Lament: Making Our Problems into God’s Problems

Before continuing with the story, a word about the power of lament. In the Bible, God does not desire followers who are meek and mild, compliant and quiet — at least not in relationship to God. God wants sufferers who fight back. God invites us to own and be in touch with the deepest hurts and brightest hopes in our souls. For Abram, this hope was to have a child.  And after all, the Lord has promised.

When we lament or “complain” to God — the word complain is better — we do many things. I will mention just three of those things here.

First, we make our problems into God’s problems. To tell God about our deepest hurts and unmet hopes is to implicate God in those hurts and hopes. It is — rhetorically — to align God’s desires with ours and to make our problems God’s problems.

Second, when we complain we cry out to God in the belief that God can and perhaps even will respond to our cries, our wants, our needs, our desires. God has the power and ability to respond.
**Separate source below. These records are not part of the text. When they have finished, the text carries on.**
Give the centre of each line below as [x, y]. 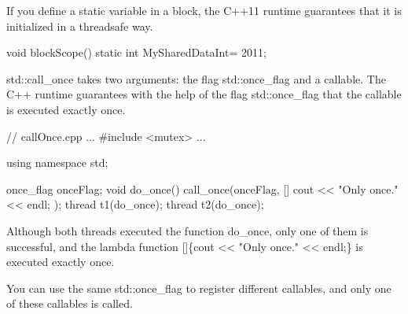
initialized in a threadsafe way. [80, 26]
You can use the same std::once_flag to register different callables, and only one [199, 288]
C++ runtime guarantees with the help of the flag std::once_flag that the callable [204, 94]
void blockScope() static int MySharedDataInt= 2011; [136, 52]
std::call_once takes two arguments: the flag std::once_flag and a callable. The [196, 78]
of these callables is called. [70, 303]
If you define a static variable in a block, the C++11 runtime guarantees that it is [204, 10]
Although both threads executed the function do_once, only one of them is [187, 230]

To complain to God is to have faith that God is faithful both to the creation and to the divine promises — in spite of present circumstances in which it certainly appears and feels from our perspective that God is not being effectively and faithfully present.

Third, in the context of matters about which the Lord has made a promise, to complain is to remind the Lord of those as yet unmet promises. In his lament, Abram was implying — and more — that God had not kept his promises. That God had not yet proven faithful.

The Lord’s Response to Lament: Expanded Promise

So how does God respond to rhetorical attacks that suggest the Lord hasn’t been faithful, to an angry servant who reminds God of certain unkept promises — such as many descendants? How does God respond to complaints that border on the aggressive?

God responds by renewing the promise of many descendants. In fact, God responds by expanding the promise! Again, translating the Lord’s response in the poetic form of a divine promise of good news:

            This one shall not inherit from you,
                        Indeed that which comes from within you
                        He shall inherit from you!
            Gaze up at the heavens
                        And count the stars if you are able.
                        So shall your seed be!”

As many descendants as there are stars! As there are galaxies! Abram had looked inside himself — to his “seed” — and gotten in touch with his deepest, buried hurts and hopes. The Creator responded by telling Abram to look up! To gaze outside of himself to the heavens, that the Lord had created. And then God renewed the promise and expanded on it.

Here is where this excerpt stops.